:: Stored entries ::
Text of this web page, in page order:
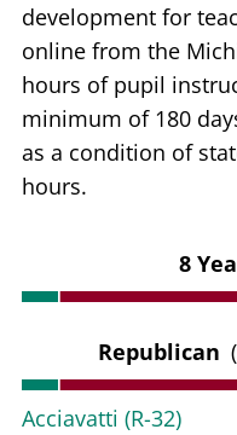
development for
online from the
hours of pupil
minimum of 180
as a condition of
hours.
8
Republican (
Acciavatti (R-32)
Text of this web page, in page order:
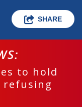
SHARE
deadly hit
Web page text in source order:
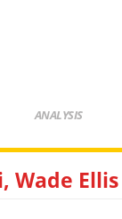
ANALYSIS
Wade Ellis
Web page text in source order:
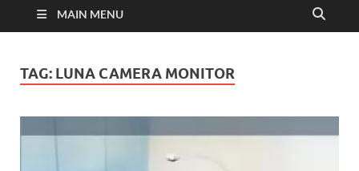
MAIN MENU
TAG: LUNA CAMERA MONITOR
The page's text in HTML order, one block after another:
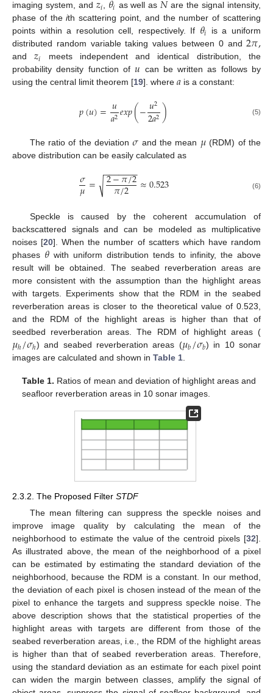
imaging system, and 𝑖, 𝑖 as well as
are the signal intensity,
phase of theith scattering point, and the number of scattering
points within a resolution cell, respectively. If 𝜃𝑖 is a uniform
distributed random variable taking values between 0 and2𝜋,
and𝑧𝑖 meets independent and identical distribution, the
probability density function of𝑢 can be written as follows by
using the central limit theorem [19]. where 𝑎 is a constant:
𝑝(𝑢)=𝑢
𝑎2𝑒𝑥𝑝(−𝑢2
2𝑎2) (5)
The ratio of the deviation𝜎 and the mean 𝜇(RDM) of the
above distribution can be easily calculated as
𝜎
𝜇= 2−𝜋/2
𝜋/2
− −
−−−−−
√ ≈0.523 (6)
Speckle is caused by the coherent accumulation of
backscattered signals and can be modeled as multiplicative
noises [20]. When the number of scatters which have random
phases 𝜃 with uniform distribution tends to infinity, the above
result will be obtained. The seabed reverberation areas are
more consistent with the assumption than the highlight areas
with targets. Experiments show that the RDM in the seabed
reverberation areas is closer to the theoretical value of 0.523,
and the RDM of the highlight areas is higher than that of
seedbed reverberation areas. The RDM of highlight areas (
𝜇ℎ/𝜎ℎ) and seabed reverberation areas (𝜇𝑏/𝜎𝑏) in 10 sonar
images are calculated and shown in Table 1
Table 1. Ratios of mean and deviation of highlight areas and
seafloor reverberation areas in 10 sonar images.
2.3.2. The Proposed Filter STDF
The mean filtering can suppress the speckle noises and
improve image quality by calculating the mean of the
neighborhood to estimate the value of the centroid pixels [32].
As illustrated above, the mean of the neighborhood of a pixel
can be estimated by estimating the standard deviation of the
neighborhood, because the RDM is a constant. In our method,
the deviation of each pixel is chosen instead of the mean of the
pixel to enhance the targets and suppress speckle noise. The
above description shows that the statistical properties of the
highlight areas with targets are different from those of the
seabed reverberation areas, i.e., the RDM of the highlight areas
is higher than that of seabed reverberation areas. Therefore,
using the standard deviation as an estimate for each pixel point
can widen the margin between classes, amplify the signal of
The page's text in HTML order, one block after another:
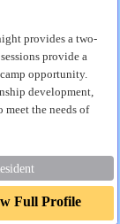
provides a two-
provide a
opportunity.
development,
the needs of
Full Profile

:: WORK ITEM ::
Beginning at the line above with "The ratio of" and finishing at the line with "neighborhood, because the", return each line exactly and return nothing else.

:: PROBLEM SOLUTION ::
The ratio of the deviation𝜎 and the mean 𝜇(RDM) of the
above distribution can be easily calculated as
𝜎
𝜇= 2−𝜋/2
𝜋/2
− −
−−−−−
√ ≈0.523 (6)
Speckle is caused by the coherent accumulation of
backscattered signals and can be modeled as multiplicative
noises [20]. When the number of scatters which have random
phases 𝜃 with uniform distribution tends to infinity, the above
result will be obtained. The seabed reverberation areas are
more consistent with the assumption than the highlight areas
with targets. Experiments show that the RDM in the seabed
reverberation areas is closer to the theoretical value of 0.523,
and the RDM of the highlight areas is higher than that of
seedbed reverberation areas. The RDM of highlight areas (
𝜇ℎ/𝜎ℎ) and seabed reverberation areas (𝜇𝑏/𝜎𝑏) in 10 sonar
images are calculated and shown in Table 1
Table 1. Ratios of mean and deviation of highlight areas and
seafloor reverberation areas in 10 sonar images.
2.3.2. The Proposed Filter STDF
The mean filtering can suppress the speckle noises and
improve image quality by calculating the mean of the
neighborhood to estimate the value of the centroid pixels [32].
As illustrated above, the mean of the neighborhood of a pixel
can be estimated by estimating the standard deviation of the
neighborhood, because the RDM is a constant. In our method,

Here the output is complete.